I was able to reproduce the issue at c24 with a 2016 run starting 12/3. It is a mysterious issue since there is a user here at Harvard who has been doing multiple year full-chem simulations with GCHP and has not encountered it before. I am looking into what the trigger is exactly and how it can be fixed.

In the meantime I think you can get around this by commenting out the NEI.season lines in HEMCO_config.rc. I checked the usage of the scale factors by searching for the presence of the integer starting each line, and it appears none of the NEI99.season data is actually used. Disabling them should have no impact on your run.

Lizzie

lizziel commented 5 years ago

This appears to be a bug in GCHP ExtData.rc that only triggers an error if starting a run on a day other than the first of the month.
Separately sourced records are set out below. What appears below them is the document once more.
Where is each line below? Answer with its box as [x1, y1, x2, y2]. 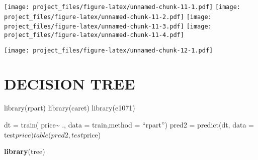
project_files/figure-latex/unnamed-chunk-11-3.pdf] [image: [4, 23, 212, 30]
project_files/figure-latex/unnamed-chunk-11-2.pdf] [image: [4, 13, 212, 20]
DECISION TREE [4, 73, 135, 94]
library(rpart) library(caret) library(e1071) [4, 102, 135, 113]
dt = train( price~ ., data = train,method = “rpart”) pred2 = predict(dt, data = [4, 119, 254, 129]
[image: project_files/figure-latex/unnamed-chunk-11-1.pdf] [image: [4, 3, 241, 10]
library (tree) [4, 146, 45, 156]
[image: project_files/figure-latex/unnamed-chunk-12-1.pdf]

NEI99.season.geos.1x1.nc is a climatology file with 12 values per variable, one value per month. The climatology column of ExtData.rc should therefore be Y, and a monthly temporal frequency should also be set. In GCHP 12.3 and prior, however, climatology is set to N and no frequency is given. This makes MAPL look for the current date in the file and errors when none is found. This problem is only encountered if not starting on the first of the month since the times in the file correspond to day 1 across all months.

The new entries in ExtData.rc should look like this: NEI99_SEASON_CO 1 xy C Y N F1999-%m2-01T00:00:00 none none CO ./MainDataDir/NEI2005/v2014-09/scaling/NEI99.season.geos.1x1.nc NEI99_SEASON_ALK4 1 xy C Y N F1999-%m2-01T00:00:00 none none ALK4 ./MainDataDir/NEI2005/v2014-09/scaling/NEI99.season.geos.1x1.nc NEI99_SEASON_ACET 1 xy C Y N F1999-%m2-01T00:00:00 none none ACET ./MainDataDir/NEI2005/v2014-09/scaling/NEI99.season.geos.1x1.nc NEI99_SEASON_MEK 1 xy C Y N F1999-%m2-01T00:00:00 none none MEK ./MainDataDir/NEI2005/v2014-09/scaling/NEI99.season.geos.1x1.nc NEI99_SEASON_PRPE 1 xy C Y N F1999-%m2-01T00:00:00 none none PRPE ./MainDataDir/NEI2005/v2014-09/scaling/NEI99.season.geos.1x1.nc NEI99_SEASON_C3H8 1 xy C Y N F1999-%m2-01T00:00:00 none none C3H8 ./MainDataDir/NEI2005/v2014-09/scaling/NEI99.season.geos.1x1.nc NEI99_SEASON_C2H6 1 xy C Y N F1999-%m2-01T00:00:00 none none C2H6 ./MainDataDir/NEI2005/v2014-09/scaling/NEI99.season.geos.1x1.nc NEI99_SEASON_SO2 1 xy C Y N F1999-%m2-01T00:00:00 none none SO2 ./MainDataDir/NEI2005/v2014-09/scaling/NEI99.season.geos.1x1.nc NEI99_SEASON_SO4 1 xy C Y N F1999-%m2-01T00:00:00 none none SO4 ./MainDataDir/NEI2005/v2014-09/scaling/NEI99.season.geos.1x1.nc NEI99_SEASON_MSA 1 xy C Y N F1999-%m2-01T00:00:00 none none MSA ./MainDataDir/NEI2005/v2014-09/scaling/NEI99.season.geos.1x1.nc NEI99_SEASON_BCPI 1 xy C Y N F1999-%m2-01T00:00:00 none none BCPI ./MainDataDir/NEI2005/v2014-09/scaling/NEI99.season.geos.1x1.nc NEI99_SEASON_OCPI 1 xy C Y N F1999-%m2-01T00:00:00 none none OCPI ./MainDataDir/NEI2005/v2014-09/scaling/NEI99.season.geos.1x1.nc

Killian, your log files indicate that you started your runs on Dec 2 even though the start date in runConfig.sh is Dec 1. Was this intentional? In case it wasn't, here is an explanation of why. You must have done a previous run that finished on Dec 2. That run output a text file called cap_restart with the end date string. Unless cap_restart is removed prior to running, the next run will start on that date if it is within the start/end range you specified in runConfig.sh. This is a feature of MAPL used in GEOS and therefore carries over into GCHP. The sample run scripts automatically delete cap_restart to avoid this. Doing make cleanup_output will also delete it as part of cleaning up the run directory for a new run. For more information on this see the GCHP user manual chapter called Running GCHP: Basics, section Rerunning without cleaning.

All this being said, if the factors are not being used then they should be turned off in HEMCO_Config.rc to not slow down run-time by reading. This update and the above fix will go into GCHP 12.4.0.

kilicomu commented 5 years ago

Thanks for looking into this Lizzie - I have rerun with the NEI99 seasonal scaling commented out in HEMCO_Config.rc and this problem no longer manifests itself.

Thanks also for reminding me about cap_restart! I forgot to include the removal of it in my batch script - I have corrected this.

I'm happy for this issue to be closed, unless you wish to keep it open until the fix is implemented in 12.4.0.